9 Responses to “天淨沙”: 秋思 (元) 馬致遠

  1. frank yue says:

    天净沙·秋思 元·马致远
    枯滕,老树,昏鸦。
    小桥,流水,人家。
    古道,西风,瘦马。
    夕阳西下,
    断肠人在天涯。

    Tune: Sunny Sky Over Clear Sand
    “Autumn Thoughts” Ma Zhiyuan (Yuan)

    To withered-vine entwined old trees, return the ev’ning crows.
    Through a small bridge, the clear stream around a homely house flows.
    Lonely ancient road, west wind swept, the lean horse trots along.
    The sun sets in the west and is gone.
    Heart-broken, on life’s journey far from home I soldier on!

    (tr. frank c w yue)

  2. frank yue says:

    hi, y k,

    may i post an alternative (and hopefully more faithful) rendition of this famous and popular yuan ‘qu’ in 13 syllable verse with the original AAAAA rhyme. thanks!

    Tune: “Tian Jing Sha” (Clear Sky and Sands)– Autumn Thoughts
    by Ma Zhiyuan (1250-1321)

    On dried-vine-entwined old trees, rest crows when the day’s done,
    Through a small bridge by a house, the stream’s ne’er ceased to run,
    On an antique road, west wind swept, a gaunt horse does run,
    In the west sets the sun,
    O At the verge of the sky is the heart-broken one!

    frank

  3. YK 1965 says:

    “an antique road”–a collectible?

    “swept”–Why past tense/participle?

    “verge of the sky” or “brink of heaven”?

  4. frank yue says:

    hi, y k,

    1. ‘antique’ is a synonym for ‘ancient’.
    (antique road = ancient road)

    2. this is an inversion and it refers to the immediately preceding ‘ancient road’ swept by the chilly west wind…

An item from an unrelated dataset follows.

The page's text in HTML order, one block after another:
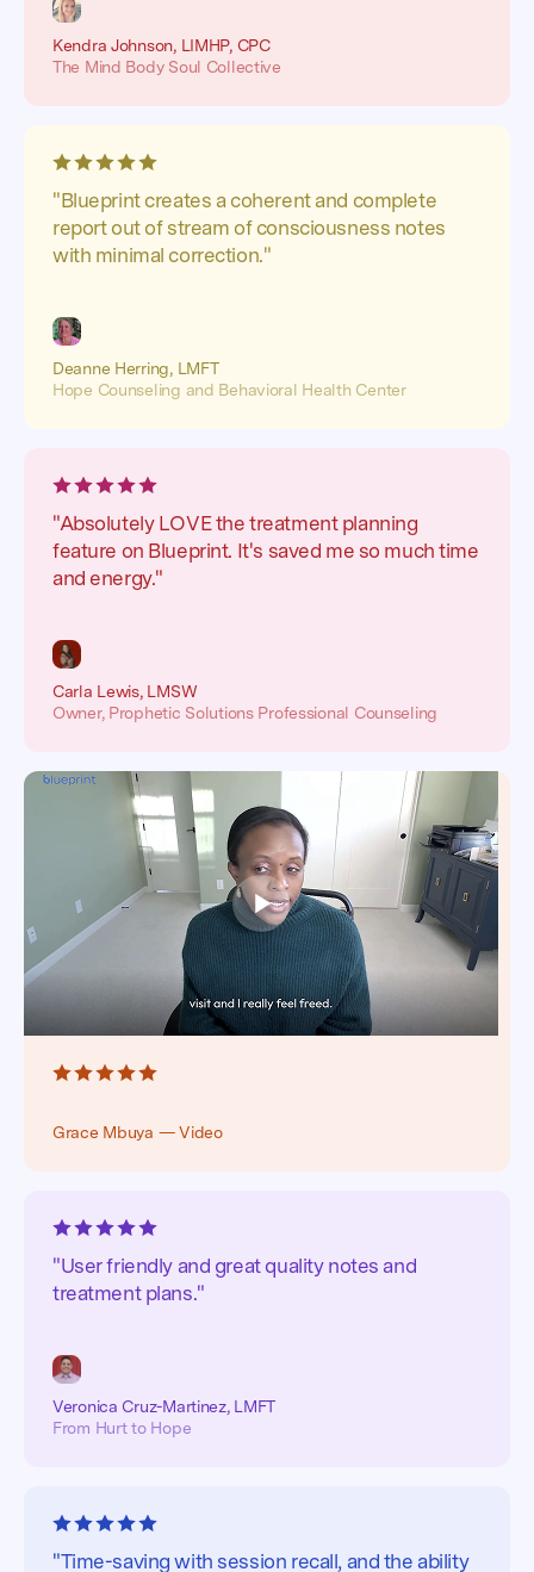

    3. verge of the sky = at the horizon = the end of the earth.
    “brink of heaven” might be somewhat misleading in things like “going to heaven”.

    frank

  5. YK 1965 says:

    1. Caution: Synonyms are related words of similar meaning, but they have different connotations. Can we say that the Great Wall is an antique wall? Ask a native English speaker, if you wish.

    2. Do you mean passive voice?

    3. At the boundary of firmament without entering it

  6. frank yue says:

    thanks, y k,

    about this one?

    Tune: “Tian Jian Sha” (Sunny Sky Over Clear Sand)
    –“Autumn Thoughts” Ma Zhiyuan (Yuan Dynasty)

    Toward dried vines, old trees, ev’ning crows fly,
    Small bridge, some homesteads, stream flows by,
    On west-wind swept o’road, gaunt horse ply,
    The sun sets in the west sky,
    At earth’s end, heartbroken am I!

    frank

  7. YK 1965 says:

    -The correct pinyin spelling of the tune should be “Tian Jing Sha”.

    -ol’road; gaunt horse plies—This line is a bit contrived in order to rhyme on the same tone throughout. The original poem is not in this rhyming pattern.

    -I am not sure Ma referred himself as heartbroken. You make it sound this way only for rhyming.

  8. frank yue says:

    hi, y k,

    thanks for your input.

    (i was v busy the last few days as a dear friend was dying; now she’s in heaven. God bless her gentle soul!)

    1. correct pinyin noted.

    2. for the ‘antique road’, i know this is not colloquial; what i had in mind was ‘antique trade route’ as in the famed 荼馬古道 in ‘古道’. so it should be
    rendered probably as ‘antique (trade) route’.

    3. as ‘天涯’ is ‘tian ya’ in putonghau, ma zhiyuan’s ‘yuan qu’ is of the AAAAA rhyme scheme (with an ‘a’ or ‘ah’ sound.) so, my rhyme scheme of
    ‘fly, by, plies, sky, I’ is faithful a la the original.

    4. of course, grammatically speaking, it should be ‘Antique route, west wind,
    gaunt horse plies.’ (for line 3). am checking further with andrew wong to see if ‘ply’ could be deemed acceptable (as i’ve seen it so used, not the same word of course, by some famed english poet.)

    5. to me, ‘断肠人’ is a heartbroken or forlorn (uncared for, forsaken) person.

    frank

    frank

  9. YK 1965 says:

    Frank, may your friend rest in peace.

    1. Pinyin is a currently accepted phonetic system for the standard transliteration of 普通话 putonghua (common [Mandarin] Chinese dialect).

    2. 荼馬古道 is your conjecture. Ma Zhiyuan did not specify this route. Its name does not have the connotation of ‘antique’, rather ‘antiquity’. It did not deal with antiques either.

    3. The ending of each line of Ma’s poem is ‘-a’ or ‘-ia’, which is a diphthong. They are not of exactly the same tonality.

    4. It is hard to imagine a gaunt horse regularly traveling (plying) over an old trade route as you imply it doing its job.

    5. Do you really think of Ma Zhiyuan’s self-pity in his poem? Why?